======== GIVEN ENTRIES ========

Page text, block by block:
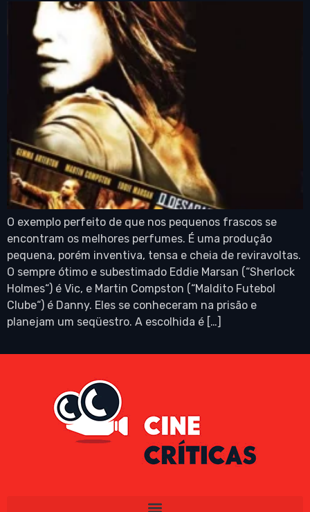
O exemplo perfeito de que nos pequenos frascos se
encontram os melhores perfumes. É uma produção
pequena, porém inventiva, tensa e cheia de reviravoltas.
O sempre ótimo e subestimado Eddie Marsan (“Sherlock
Holmes“) é Vic, e Martin Compston (“Maldito Futebol
Clube“) é Danny. Eles se conheceram na prisão e
planejam um seqüestro. A escolhida é […]
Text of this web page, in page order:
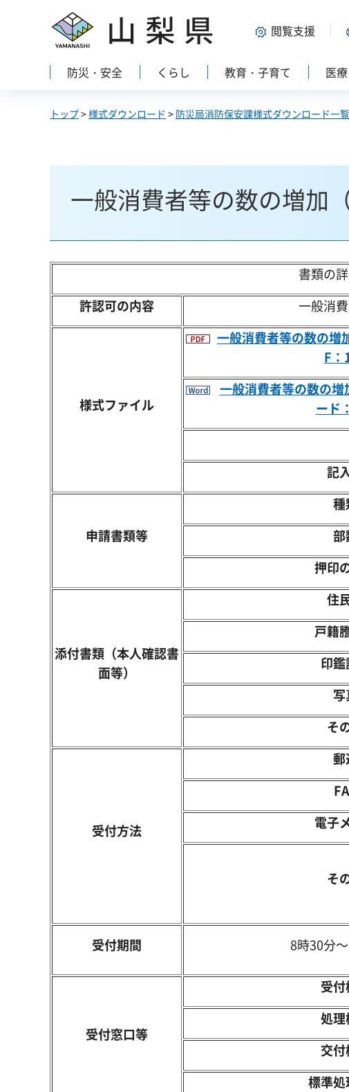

========

> _WHAT YOU SHOULD DO_: Word for word, write out each of the records, but not the pictures.

> _SOLVED PROBLEM_:
Page text, block by block:
O exemplo perfeito de que nos pequenos frascos se
encontram os melhores perfumes. É uma produção
pequena, porém inventiva, tensa e cheia de reviravoltas.
O sempre ótimo e subestimado Eddie Marsan (“Sherlock
Holmes“) é Vic, e Martin Compston (“Maldito Futebol
Clube“) é Danny. Eles se conheceram na prisão e
planejam um seqüestro. A escolhida é […]
Text of this web page, in page order:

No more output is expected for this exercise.